» EXERCISE OBJECTIVE: Restate word for word the lines of the entries below, starting with the line that holds "For more information" and ending with the line that holds "number of the program. (60, 262)", and no others.

[Start of Attachment]

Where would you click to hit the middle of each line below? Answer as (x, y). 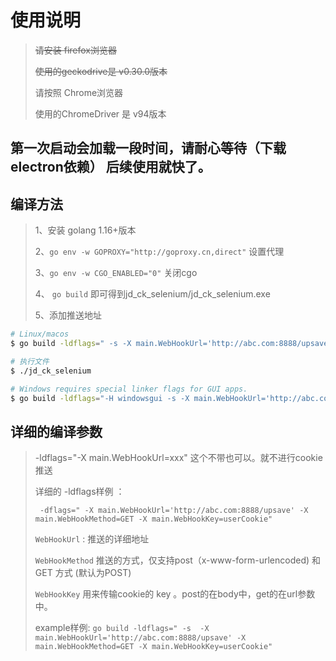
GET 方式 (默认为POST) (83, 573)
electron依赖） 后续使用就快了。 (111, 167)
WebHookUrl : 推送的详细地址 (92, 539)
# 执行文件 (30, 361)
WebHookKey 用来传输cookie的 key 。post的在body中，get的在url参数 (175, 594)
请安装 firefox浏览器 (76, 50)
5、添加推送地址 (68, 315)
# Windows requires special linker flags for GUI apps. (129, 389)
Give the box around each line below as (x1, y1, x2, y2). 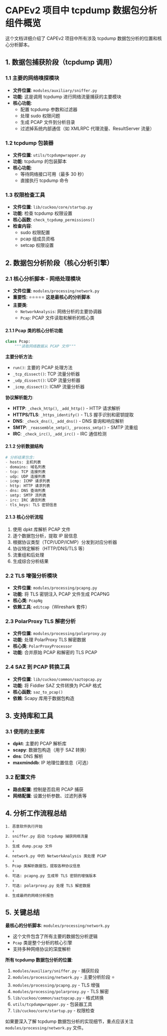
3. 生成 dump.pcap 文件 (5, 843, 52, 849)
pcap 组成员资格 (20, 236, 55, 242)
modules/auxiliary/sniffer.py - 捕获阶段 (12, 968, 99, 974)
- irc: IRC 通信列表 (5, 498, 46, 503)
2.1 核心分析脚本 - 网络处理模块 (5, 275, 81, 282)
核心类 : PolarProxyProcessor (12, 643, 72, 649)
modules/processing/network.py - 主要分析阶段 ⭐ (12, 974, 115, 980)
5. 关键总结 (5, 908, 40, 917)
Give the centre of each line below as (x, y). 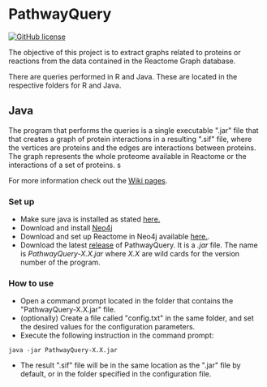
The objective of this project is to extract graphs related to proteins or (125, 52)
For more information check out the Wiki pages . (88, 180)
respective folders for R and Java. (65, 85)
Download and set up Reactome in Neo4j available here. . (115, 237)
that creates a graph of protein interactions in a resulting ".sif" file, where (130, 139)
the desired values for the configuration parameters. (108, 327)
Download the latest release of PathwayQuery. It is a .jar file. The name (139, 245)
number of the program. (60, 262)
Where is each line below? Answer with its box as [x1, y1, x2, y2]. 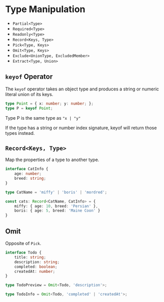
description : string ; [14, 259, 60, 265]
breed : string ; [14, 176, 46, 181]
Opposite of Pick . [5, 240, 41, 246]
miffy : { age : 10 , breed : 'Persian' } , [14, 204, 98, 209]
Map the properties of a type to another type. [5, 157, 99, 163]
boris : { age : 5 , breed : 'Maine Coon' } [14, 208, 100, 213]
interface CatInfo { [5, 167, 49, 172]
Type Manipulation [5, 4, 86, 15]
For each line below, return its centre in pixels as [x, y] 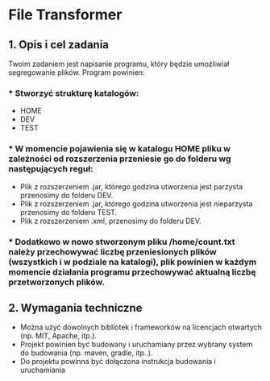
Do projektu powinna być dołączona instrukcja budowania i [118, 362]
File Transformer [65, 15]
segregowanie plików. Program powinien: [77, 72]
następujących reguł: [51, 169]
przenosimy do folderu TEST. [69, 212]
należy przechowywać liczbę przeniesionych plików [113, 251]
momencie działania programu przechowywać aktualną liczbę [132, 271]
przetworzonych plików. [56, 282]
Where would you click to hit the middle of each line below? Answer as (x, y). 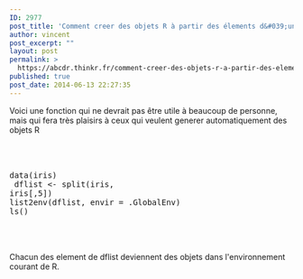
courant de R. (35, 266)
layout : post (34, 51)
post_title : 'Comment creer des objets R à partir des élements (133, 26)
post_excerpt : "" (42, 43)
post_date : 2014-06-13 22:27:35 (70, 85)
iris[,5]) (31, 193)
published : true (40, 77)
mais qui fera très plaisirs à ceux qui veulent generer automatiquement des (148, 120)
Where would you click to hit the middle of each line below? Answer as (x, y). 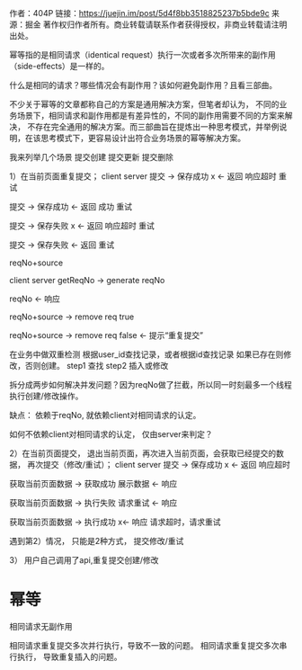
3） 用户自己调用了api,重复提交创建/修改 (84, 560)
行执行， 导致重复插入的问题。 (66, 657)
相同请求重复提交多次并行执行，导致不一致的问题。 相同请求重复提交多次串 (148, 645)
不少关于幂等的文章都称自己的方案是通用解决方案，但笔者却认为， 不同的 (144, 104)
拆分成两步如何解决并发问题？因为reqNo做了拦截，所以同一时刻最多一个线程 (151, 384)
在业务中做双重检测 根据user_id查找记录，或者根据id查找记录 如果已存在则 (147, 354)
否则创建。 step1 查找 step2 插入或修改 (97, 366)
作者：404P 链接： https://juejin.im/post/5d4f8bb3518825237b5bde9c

[End of Attachment]

» RESULT:
For more information check out the Wiki pages . (88, 180)
respective folders for R and Java. (65, 85)
Download and set up Reactome in Neo4j available here. . (115, 237)
that creates a graph of protein interactions in a resulting ".sif" file, where (130, 139)
the desired values for the configuration parameters. (108, 327)
Download the latest release of PathwayQuery. It is a .jar file. The name (139, 245)
number of the program. (60, 262)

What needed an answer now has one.